Labour and Fianna Fáil also failed to declare any donations, highlighting problems with donations law.
Under law, a political party must declare any donation exceeding €5,078.95.
But a party can accept as many sums as it likes beneath that figure and not have to declare them.
The watchdog in this area, the Standards in Public Office Commission, has called repeatedly for the law to be changed so that disclosure thresholds are lowered and the public is given a fuller picture of where parties get their money.

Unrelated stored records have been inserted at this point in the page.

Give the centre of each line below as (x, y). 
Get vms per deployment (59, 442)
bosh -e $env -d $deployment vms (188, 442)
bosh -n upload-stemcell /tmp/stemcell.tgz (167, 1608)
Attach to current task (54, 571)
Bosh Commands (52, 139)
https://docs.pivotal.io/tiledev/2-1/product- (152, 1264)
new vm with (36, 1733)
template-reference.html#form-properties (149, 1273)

But the commission’s calls have been repeatedly ignored.
Reports published by the commission yesterday showed just €67,907 in donations was declared by political parties for 2010 — the lowest figure ever disclosed.
Of that, the Green Party declared €38,088, Sinn Féin €24,000 and the Socialist Party the remaining €5,819. Elected members of all three donate a portion of their salary to their parties each year to help fund activities.
No other party disclosed any donation in 2010, despite preparing election campaigns.
Individual TDs, MEPs and senators are also required to declare donations if they exceed €634.87 and a total of €99,843 in donations was declared for 2010.
Agriculture Minister Simon Coveney was by far the biggest recipient, declaring €19,650 in donations.
Labour’s Junior Minister Alan Kelly, an MEP in 2010, declared €10,980. The senator with the largest amount of disclosed donations was independent Ronan Mullen who declared €9,934.
The Commission also published details of how much each party received in public funding from the Exchequer.
Fianna Fáil received €5.2m, Fine Gael €4.5m, Labour €2.1m, the Green Party €801,999 and Sinn Féin €830,298.